▸ **INSTRUCTIONS FOR THE TASK**
From the entries below, reproduce exactly the line containing "Version 5.0.0 [49, 49]", the line containing "ThermalSimputCatalog [72, 105]", and every line in between, with nothing added.

▸ **ENTRIES PROVIDED**
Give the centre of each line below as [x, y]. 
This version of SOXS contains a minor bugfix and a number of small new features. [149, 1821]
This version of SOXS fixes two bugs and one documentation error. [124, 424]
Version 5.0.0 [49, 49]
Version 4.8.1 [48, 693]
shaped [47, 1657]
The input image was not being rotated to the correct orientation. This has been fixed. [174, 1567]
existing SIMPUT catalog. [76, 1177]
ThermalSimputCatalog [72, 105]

...

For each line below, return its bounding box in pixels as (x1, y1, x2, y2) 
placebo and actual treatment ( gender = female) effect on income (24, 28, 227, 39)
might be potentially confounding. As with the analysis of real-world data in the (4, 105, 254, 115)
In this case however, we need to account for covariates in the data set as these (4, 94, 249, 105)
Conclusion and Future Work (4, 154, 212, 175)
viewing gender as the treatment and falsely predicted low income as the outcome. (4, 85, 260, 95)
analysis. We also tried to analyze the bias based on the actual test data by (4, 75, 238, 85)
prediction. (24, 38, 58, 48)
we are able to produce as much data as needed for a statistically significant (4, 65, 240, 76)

▸ **RESPONSE TO THIS TASK**
Version 5.0.0 [49, 49]
Version 4.8.1 [48, 693]
shaped [47, 1657]
The input image was not being rotated to the correct orientation. This has been fixed. [174, 1567]
existing SIMPUT catalog. [76, 1177]
ThermalSimputCatalog [72, 105]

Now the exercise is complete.